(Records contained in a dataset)

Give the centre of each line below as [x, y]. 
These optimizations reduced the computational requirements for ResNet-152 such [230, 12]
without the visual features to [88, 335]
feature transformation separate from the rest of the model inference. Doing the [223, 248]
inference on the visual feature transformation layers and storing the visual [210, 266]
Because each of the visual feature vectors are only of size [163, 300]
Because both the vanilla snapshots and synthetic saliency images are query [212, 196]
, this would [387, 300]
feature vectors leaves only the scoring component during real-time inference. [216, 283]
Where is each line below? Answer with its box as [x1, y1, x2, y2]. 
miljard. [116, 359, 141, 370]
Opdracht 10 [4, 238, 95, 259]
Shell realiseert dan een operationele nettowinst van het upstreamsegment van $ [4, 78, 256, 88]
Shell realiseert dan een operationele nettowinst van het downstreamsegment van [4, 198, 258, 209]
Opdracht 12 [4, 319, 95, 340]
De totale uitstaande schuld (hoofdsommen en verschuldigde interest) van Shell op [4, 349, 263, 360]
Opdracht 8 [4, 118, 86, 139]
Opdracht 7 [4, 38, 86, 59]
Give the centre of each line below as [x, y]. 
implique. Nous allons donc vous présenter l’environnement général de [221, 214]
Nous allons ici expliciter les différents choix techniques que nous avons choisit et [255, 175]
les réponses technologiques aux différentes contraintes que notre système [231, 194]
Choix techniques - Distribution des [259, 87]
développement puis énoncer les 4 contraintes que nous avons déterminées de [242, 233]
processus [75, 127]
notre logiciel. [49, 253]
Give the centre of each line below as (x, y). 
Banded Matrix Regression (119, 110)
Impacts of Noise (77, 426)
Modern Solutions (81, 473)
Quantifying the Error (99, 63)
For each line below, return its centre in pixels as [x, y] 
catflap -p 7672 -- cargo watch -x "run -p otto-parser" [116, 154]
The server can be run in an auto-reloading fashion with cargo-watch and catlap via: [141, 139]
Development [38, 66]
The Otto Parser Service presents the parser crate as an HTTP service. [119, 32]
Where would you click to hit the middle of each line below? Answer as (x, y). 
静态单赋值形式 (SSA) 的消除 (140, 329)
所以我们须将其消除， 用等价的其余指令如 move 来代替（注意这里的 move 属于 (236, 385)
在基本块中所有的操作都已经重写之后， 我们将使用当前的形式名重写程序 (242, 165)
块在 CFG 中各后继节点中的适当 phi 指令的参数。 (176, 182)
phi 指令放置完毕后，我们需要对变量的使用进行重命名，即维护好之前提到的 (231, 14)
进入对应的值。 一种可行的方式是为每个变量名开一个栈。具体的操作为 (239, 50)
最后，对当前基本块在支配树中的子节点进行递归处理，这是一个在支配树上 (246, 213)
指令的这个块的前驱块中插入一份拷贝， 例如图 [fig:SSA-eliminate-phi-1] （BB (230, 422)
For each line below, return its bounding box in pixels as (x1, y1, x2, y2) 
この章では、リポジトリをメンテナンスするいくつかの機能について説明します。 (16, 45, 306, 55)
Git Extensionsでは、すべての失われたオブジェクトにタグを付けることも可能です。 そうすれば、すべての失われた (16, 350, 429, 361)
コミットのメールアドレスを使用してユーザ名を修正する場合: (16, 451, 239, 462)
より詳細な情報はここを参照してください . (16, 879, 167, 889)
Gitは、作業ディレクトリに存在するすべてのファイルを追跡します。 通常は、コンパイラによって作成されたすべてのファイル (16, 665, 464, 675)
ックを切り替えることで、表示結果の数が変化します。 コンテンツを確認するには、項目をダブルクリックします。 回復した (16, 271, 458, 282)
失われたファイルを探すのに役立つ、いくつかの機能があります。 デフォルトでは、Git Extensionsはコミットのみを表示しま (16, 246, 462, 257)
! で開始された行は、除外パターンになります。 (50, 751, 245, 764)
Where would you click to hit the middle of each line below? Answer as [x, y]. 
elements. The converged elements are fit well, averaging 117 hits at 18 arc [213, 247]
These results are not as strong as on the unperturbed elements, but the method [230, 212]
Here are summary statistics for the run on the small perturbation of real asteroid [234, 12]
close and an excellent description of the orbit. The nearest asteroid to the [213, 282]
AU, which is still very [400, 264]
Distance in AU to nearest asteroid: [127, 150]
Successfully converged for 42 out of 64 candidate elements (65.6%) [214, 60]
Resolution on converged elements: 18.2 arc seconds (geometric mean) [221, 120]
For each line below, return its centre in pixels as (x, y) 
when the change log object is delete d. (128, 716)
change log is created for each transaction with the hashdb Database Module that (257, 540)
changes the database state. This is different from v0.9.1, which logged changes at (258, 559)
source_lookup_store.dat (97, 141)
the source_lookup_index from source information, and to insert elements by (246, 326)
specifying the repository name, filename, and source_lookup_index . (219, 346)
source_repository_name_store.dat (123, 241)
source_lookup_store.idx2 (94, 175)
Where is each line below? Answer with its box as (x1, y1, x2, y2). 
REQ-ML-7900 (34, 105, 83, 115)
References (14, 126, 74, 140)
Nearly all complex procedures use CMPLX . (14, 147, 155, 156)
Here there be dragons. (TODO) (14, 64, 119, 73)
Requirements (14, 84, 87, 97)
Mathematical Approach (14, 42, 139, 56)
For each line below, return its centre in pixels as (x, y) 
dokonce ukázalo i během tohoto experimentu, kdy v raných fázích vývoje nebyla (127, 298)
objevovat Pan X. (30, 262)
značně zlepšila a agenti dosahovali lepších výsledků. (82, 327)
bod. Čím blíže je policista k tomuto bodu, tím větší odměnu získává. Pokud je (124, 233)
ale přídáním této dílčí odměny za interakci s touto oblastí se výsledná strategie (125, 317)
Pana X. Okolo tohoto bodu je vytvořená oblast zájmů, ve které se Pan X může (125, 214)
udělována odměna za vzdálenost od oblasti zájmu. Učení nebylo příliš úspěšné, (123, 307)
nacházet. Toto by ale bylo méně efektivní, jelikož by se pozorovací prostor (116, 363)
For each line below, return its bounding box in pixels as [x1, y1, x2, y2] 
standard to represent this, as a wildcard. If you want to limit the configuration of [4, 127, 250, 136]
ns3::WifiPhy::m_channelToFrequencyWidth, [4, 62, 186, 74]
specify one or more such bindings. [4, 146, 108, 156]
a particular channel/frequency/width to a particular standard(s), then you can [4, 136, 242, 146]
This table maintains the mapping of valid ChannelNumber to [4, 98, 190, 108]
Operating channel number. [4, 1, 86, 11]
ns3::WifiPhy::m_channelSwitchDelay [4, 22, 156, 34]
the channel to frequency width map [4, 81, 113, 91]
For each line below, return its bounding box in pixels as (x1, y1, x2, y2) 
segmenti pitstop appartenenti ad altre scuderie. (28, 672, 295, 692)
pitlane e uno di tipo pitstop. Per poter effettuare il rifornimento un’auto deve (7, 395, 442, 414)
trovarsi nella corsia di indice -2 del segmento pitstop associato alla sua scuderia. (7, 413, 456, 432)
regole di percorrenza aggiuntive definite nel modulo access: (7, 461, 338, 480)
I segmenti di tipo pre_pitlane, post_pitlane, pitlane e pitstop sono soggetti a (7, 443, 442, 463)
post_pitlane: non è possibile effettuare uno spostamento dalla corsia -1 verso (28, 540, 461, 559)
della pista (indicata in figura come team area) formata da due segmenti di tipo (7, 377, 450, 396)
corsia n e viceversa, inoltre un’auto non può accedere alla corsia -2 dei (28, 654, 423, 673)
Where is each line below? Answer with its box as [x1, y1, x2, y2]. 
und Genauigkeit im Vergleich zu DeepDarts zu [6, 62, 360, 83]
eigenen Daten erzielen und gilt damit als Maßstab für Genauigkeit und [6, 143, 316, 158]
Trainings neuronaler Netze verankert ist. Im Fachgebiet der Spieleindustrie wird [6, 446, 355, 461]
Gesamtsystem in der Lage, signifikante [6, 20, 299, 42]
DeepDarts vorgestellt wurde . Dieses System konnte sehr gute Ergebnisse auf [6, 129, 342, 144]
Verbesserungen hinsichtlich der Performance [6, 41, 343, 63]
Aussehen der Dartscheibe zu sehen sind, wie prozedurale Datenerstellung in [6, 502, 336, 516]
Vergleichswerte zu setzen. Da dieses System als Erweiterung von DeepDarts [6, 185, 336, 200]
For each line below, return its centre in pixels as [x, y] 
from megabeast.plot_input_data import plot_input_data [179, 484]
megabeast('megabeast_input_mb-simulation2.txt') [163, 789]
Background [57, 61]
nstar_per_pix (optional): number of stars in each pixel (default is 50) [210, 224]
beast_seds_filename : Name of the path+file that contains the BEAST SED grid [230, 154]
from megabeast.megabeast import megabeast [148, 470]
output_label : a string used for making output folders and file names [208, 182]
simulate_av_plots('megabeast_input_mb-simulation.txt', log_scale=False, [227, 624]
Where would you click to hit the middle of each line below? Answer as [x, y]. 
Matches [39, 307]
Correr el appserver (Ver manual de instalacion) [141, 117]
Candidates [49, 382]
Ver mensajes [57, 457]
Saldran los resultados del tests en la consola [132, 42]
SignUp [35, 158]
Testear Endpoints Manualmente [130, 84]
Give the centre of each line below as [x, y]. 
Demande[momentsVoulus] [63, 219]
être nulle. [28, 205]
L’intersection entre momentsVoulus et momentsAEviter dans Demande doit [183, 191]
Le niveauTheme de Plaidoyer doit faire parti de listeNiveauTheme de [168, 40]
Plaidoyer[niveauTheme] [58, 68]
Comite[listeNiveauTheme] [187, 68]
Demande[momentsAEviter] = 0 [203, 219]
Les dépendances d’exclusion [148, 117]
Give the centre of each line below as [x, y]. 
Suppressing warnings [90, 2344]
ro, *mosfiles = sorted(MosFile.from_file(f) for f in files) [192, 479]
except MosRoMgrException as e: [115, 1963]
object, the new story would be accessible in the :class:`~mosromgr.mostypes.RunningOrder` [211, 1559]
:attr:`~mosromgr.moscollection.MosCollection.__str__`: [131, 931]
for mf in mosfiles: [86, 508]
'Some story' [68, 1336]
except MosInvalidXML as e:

_EXERCISE_: Going back over the entries above, copy word for word every line from the one that has "Candidates [49, 382]" on through the one that has "Demande[momentsAEviter] = 0 [203, 219]".

_EXERCISE RESPONSE_:
Candidates [49, 382]
Ver mensajes [57, 457]
Saldran los resultados del tests en la consola [132, 42]
SignUp [35, 158]
Testear Endpoints Manualmente [130, 84]
Give the centre of each line below as [x, y]. 
Demande[momentsVoulus] [63, 219]
être nulle. [28, 205]
L’intersection entre momentsVoulus et momentsAEviter dans Demande doit [183, 191]
Le niveauTheme de Plaidoyer doit faire parti de listeNiveauTheme de [168, 40]
Plaidoyer[niveauTheme] [58, 68]
Comite[listeNiveauTheme] [187, 68]
Demande[momentsAEviter] = 0 [203, 219]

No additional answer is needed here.